Même son de cloche du côté d’Emile Toukam, un naturopathe bien connu pour ses réserves envers la médecine moderne. « Nous savons que le vaccin contient de l’aluminium et on a vu certains vaccins à base d’aluminium attaquer le cerveau », dit-il.
 
En conséquence, il conseille « aux Africains de ne pas accepter ce vaccin contre le cancer du col de l’utérus ; mais de faire plutôt les dépistages précoces et de se mettre sous traitement au besoin ». 
 

 
Point focal régional de la surveillance épidémiologie du ministère de la Santé publique dans la région de Douala, James Longsi estime que si la vaccination contre les HPV fait polémique au Cameroun, c’est parce qu’elle arrive juste à un moment où il y a une accumulation de préjugés sur la vaccination.
 
L’un de ces préjugés, à l’en croire, étant associé à la gratuité du vaccin. « Quand les gens voient que cette campagne est gratuite, ils pensent que c’est du poison qu’on va introduire dans l’organisme des enfants », analyse-t-il.
 
A cela, Positive Génération, une organisation de promotion de la santé et des droits humains, ajoute que certaines personnes ont peur de l’inconnu.
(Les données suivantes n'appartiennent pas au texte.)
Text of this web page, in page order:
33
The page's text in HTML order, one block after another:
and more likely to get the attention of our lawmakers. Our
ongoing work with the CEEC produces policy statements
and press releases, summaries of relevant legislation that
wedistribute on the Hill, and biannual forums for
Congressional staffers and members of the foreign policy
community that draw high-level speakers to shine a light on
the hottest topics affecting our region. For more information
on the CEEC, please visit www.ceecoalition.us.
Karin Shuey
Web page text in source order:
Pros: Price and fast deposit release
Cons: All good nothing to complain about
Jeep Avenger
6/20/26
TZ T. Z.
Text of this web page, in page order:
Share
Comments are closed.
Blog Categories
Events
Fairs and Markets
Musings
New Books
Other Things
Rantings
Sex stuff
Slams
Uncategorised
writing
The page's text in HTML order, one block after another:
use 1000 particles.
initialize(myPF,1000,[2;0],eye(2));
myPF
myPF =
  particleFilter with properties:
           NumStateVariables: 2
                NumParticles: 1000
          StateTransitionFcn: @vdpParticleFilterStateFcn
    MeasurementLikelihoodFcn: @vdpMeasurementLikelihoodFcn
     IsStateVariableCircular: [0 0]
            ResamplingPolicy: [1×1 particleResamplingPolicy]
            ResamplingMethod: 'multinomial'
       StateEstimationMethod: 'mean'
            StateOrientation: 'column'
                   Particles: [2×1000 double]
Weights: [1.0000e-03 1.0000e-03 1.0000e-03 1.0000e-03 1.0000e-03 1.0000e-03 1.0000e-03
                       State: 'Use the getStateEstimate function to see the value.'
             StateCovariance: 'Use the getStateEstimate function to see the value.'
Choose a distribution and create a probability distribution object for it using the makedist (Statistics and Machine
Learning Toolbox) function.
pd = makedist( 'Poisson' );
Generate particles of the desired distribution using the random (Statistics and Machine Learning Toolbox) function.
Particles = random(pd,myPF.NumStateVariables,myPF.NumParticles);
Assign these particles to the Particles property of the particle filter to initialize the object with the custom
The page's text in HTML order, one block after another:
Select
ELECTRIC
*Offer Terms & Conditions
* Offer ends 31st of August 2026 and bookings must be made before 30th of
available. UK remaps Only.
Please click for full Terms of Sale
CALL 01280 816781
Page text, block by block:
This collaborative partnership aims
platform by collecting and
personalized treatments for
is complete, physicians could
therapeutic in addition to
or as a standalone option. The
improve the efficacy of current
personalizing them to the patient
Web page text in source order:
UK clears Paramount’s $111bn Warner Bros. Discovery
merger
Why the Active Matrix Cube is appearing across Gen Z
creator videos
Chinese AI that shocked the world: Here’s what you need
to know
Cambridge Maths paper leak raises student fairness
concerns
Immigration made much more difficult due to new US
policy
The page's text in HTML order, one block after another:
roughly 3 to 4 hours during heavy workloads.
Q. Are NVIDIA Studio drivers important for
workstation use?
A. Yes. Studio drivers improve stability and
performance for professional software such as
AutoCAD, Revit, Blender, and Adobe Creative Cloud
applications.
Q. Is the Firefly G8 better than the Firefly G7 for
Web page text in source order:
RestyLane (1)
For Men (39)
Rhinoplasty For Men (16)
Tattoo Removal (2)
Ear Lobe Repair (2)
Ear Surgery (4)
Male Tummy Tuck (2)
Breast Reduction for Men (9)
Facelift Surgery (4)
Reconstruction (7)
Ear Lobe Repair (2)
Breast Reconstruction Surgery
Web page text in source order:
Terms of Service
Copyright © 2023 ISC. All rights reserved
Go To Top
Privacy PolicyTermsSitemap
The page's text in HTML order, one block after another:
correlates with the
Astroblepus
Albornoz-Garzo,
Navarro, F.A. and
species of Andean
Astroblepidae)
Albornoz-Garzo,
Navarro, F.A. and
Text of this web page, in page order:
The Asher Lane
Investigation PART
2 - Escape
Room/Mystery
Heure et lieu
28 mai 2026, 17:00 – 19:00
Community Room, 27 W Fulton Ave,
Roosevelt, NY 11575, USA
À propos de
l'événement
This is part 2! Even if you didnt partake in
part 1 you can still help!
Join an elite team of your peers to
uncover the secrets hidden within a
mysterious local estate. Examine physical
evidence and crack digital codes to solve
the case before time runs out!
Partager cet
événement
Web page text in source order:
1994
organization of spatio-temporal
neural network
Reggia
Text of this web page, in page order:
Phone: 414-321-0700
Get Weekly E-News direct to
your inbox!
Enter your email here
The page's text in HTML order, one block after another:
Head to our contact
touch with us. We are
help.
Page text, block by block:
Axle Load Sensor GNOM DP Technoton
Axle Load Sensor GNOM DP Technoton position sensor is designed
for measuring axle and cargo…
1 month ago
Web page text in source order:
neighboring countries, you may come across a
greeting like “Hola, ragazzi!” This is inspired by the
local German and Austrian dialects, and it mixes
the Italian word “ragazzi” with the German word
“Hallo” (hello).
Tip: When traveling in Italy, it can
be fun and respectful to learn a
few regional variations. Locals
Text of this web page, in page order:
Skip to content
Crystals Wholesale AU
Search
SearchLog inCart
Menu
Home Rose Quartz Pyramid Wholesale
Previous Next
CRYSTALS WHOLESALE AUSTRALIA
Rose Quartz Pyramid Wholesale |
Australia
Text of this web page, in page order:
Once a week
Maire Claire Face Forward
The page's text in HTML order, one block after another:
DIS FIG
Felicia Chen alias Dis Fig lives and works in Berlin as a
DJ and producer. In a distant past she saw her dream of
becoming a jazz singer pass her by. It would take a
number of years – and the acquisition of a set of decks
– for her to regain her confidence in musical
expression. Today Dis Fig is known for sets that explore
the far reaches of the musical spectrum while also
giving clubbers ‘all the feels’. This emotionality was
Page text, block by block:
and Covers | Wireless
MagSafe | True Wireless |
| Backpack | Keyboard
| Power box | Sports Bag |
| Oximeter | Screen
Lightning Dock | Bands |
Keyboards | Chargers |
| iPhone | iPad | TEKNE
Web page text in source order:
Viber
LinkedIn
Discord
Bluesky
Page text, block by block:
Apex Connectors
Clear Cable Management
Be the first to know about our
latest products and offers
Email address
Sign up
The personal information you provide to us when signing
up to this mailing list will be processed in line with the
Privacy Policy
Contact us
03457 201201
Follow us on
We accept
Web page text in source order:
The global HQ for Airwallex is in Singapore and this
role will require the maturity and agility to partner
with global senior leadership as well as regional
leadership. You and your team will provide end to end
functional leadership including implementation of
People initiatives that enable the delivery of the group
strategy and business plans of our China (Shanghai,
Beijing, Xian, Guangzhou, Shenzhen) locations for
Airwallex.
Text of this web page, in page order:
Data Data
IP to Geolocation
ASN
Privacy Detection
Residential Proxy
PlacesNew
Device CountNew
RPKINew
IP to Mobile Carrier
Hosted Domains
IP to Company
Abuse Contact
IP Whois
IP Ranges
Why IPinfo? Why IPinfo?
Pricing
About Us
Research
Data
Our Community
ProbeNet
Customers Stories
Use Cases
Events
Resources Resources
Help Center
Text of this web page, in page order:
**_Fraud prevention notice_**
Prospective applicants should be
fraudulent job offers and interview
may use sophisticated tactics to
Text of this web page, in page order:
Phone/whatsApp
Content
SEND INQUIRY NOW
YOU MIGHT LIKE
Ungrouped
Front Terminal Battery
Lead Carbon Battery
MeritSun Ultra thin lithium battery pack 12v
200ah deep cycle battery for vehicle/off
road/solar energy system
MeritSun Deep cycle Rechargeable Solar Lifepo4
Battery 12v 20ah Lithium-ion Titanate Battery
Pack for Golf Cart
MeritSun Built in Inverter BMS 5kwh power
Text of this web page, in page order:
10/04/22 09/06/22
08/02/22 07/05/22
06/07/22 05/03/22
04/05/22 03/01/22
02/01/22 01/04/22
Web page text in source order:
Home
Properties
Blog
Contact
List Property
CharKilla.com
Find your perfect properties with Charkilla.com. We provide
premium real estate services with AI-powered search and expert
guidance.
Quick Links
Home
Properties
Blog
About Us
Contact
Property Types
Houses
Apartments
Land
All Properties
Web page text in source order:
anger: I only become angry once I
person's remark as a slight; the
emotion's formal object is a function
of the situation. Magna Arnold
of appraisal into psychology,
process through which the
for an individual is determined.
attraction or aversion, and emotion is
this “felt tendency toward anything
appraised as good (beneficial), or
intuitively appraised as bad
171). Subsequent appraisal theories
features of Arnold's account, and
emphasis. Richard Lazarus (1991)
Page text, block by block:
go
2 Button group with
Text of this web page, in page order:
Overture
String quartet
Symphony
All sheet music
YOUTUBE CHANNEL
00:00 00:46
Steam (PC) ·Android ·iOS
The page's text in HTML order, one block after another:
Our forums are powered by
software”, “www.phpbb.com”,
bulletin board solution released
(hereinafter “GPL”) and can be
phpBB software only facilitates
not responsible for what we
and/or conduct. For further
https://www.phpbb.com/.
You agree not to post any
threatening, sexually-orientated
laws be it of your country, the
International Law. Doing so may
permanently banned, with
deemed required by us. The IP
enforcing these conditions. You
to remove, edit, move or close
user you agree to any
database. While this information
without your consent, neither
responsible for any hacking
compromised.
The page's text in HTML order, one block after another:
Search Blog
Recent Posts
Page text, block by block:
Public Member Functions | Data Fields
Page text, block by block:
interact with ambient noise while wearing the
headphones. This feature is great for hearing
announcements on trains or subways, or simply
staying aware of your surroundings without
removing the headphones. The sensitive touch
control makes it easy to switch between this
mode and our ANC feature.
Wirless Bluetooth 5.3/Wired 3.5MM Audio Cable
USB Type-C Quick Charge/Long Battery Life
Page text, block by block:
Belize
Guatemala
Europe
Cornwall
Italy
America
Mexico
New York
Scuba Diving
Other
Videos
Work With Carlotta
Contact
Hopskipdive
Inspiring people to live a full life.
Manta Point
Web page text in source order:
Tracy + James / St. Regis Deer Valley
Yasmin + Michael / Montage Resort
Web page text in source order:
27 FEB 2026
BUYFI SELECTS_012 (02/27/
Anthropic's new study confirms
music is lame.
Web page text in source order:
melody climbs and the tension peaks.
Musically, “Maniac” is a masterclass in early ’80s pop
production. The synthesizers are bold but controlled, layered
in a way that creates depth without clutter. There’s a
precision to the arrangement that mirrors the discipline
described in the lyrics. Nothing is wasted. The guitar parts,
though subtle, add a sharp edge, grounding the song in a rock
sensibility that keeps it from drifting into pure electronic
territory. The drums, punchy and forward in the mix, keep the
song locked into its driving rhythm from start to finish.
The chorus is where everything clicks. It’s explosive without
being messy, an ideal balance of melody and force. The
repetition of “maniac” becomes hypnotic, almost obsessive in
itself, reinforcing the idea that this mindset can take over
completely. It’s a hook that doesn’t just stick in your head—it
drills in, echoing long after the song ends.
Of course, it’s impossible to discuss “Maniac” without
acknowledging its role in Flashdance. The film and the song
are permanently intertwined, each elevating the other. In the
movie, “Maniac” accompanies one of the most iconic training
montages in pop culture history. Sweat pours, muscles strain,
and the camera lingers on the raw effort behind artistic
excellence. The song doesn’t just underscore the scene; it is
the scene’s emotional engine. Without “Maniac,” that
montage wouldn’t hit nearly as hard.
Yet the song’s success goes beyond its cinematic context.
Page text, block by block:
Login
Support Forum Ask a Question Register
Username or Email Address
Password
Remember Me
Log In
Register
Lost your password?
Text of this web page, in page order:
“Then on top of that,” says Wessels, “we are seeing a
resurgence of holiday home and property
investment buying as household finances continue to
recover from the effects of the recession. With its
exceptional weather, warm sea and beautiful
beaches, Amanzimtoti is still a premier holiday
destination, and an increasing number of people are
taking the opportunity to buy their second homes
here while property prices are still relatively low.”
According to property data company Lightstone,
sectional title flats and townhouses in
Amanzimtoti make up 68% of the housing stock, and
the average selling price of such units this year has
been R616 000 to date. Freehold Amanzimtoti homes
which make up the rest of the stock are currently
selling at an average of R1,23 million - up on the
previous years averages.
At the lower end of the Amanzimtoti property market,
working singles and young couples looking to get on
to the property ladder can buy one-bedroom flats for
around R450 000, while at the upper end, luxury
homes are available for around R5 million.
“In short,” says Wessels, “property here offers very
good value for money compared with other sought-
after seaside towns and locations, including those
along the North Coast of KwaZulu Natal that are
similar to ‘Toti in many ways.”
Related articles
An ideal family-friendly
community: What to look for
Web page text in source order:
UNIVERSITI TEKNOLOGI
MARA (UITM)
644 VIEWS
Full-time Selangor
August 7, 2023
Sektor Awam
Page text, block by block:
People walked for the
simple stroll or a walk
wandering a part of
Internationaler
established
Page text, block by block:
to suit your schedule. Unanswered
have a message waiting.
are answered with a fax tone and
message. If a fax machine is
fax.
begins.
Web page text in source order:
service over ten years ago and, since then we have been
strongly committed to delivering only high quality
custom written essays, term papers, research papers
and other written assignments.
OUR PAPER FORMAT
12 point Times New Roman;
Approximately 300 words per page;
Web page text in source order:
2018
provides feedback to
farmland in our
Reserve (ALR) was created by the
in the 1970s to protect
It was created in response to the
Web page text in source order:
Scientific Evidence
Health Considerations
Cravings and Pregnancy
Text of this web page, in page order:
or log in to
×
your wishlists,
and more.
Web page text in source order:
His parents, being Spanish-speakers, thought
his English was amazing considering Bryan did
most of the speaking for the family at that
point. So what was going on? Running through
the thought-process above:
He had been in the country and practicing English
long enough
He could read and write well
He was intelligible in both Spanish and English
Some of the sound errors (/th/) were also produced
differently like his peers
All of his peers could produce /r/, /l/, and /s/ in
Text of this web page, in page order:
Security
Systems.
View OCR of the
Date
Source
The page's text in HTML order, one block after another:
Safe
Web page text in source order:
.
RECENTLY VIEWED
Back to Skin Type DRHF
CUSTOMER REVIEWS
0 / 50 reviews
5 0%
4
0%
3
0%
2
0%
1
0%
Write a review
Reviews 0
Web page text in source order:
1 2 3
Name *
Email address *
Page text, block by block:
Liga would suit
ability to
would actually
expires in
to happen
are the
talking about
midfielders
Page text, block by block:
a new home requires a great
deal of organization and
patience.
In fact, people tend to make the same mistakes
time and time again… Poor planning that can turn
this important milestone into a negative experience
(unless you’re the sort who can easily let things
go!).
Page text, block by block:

Et que pour d’autres, c’est faute de connaissance parce qu’ils n’ont peut-être pas été suffisamment sensibilisés ou pas du tout sensibilisés.
 
« Les raisons sont assez variées, mais il serait bon de procéder au préalable à une bonne communication pour faire adhérer les populations afin de vaincre les préjugés et les idées reçues », indique Jodelle Kayo, responsable de cette organisation pour la région de Douala.
 
Au passage, Positive Génération, balaie d’un revers de la main les suspicions autour du vaccin contre le cancer du col de l’utérus et assure que ce vaccin contre les papillomavirus humains est efficace.
 
« Pour certains experts de la santé avec lesquels nous avons travaillé, ce vaccin protège la jeune fille à plus de 99% et à vie et ses effets secondaires sont très réduits », ajoute Jodelle Kayo.
 

40 ans d’études

Ce que confirme James Longsi. Dans un entretien avec SciDev.Net, celui-ci fait savoir que les projets de vaccination pilote menés en 2014 dans certaines villes du Cameroun, en l’occurrence Edéa et Foumban, n’ont révélé aucun effet secondaire sérieux jusqu’à présent.
 
D’ailleurs, « ce vaccin existe en pharmacie et il est prescrit par certains gynécologues. Il y a même des femmes qui viennent dans les formations sanitaires et qui demandent que l’on fasse vacciner leurs enfants », assène-t-il.
 
Il invite au passage ces personnes à faire des témoignages dans les médias pour rassurer les parents qui doutent encore de l’efficacité et de l’innocuité de ce vaccin.
 
Pour sa part, le cancérologue Blaise Nkegoum du Centre hospitalier universitaire de Yaoundé rappelle qu’un vaccin est mis sur le marché après de longues études. Concernant ce vaccin contre le cancer du col de l’utérus, il précise qu’il a nécessité des recherches pendant plus de 40 ans.
 
« Donc, si des gens restent à la maison et critiquent un travail sur lequel des milliers de chercheurs ont travaillé, je trouve que c’est trop léger. C’est un vaccin qui est sûr. Même s’il peut avoir des effets indésirables comme pour toute substance », tranche-t-il.
 
D’après les données officielles, le cancer du col de l’utérus représente la 2e cause de cancer chez les femmes au Cameroun. Avec une incidence de 30 pour 100 000 femmes au Cameroun contre une incidence mondiale de 15 pour 100 000 femmes, le nombre annuel de nouveaux cas et de décès dans le pays est respectivement de 2 356 et de 1 546.